U.S. District Judge Leonie Brinkema in Alexandria said there are "just enough" differences between the by the government and a similar ongoing case in New York to justify keeping the case in Virginia.

"Put your running shoes on," Brinkema said, noting that she plans to move the case forward quickly.

The decision is an early win for the Justice Department, which sued Google in January over its alleged illegal monopolization of the digital advertising market.

Google's lawyers argued that the case, which calls for the break up of the search giant's ad-technology business, would be better suited to New York so lawyers could "coordinate" with a separate consolidated lawsuit there that also focuses on Google's power over the ad tech ecosystem.

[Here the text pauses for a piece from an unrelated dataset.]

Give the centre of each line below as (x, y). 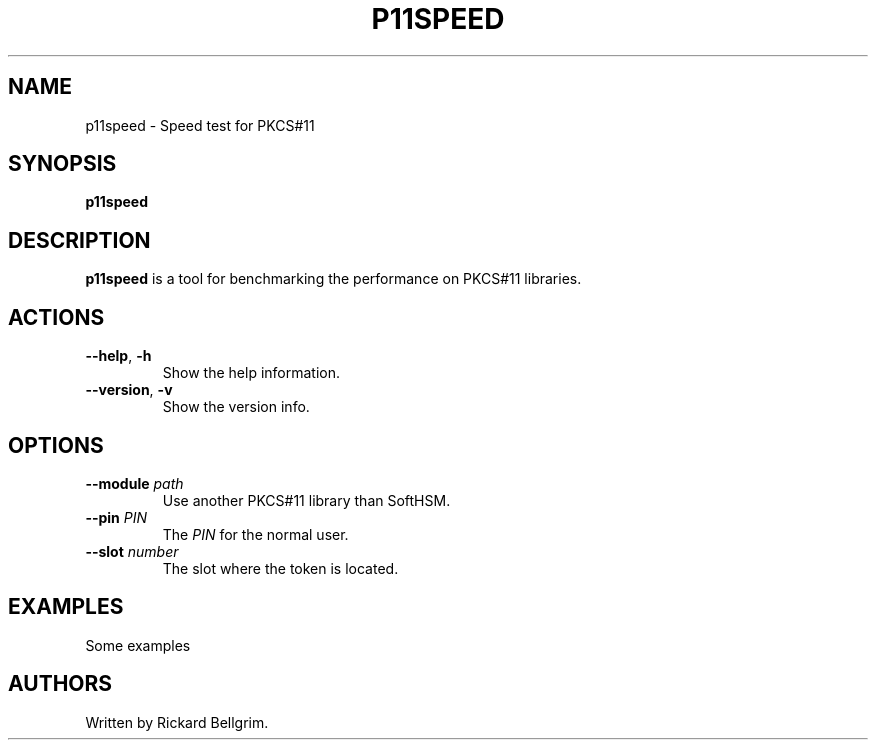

Those consolidated cases include dozens of private lawsuits against the tech giant as well as a case led by state attorneys general.

"While we wanted to transfer this case to be efficiently heard alongside other overlapping matters in New York, we'll continue to set the record straight and show how we compete fairly in a highly dynamic and crowded industry," Julie Tarallo McAlister, a Google spokeswoman, said in a statement.

The cases are similar, but the Justice Department's lawyers argued that moving the case from the Eastern District of Virginia to the Southern District of New York would delay the litigation for years.

"The need for swift action is particularly pronounced in this case given the pace of change in technology and the dynamic nature of Google's anticompetitive conduct across the ad tech industry," Justice Department lawyers said in their brief, which they filed alongside the eight other states that joined the department's case against Google last year.

The Justice Department's case against Google marks the Biden administration's first major case challenging the power of one of the nation's largest tech companies. It stems from a probe that began under former President Donald Trump.

Google is the dominant player in the lucrative U.S. digital-ad market, which brings in billions of dollars per year for the company. Globally, Google earned $168 billion in ad revenue in 2022. This year, Google's U.S. revenue alone is projected to reach $73.8 billion.

The Justice Department strategically chose the Eastern District of Virginia to handle the case because its court system is known for handling intricate business cases more quickly than other courts. The local rules are designed to expedite the process.

The government also argued the case should also remain in Virginia because the commonwealth's attorney general joined the Justice Department's case. Some of the allegations in the case also relate to the Department of Defense, which is headquartered in Virginia.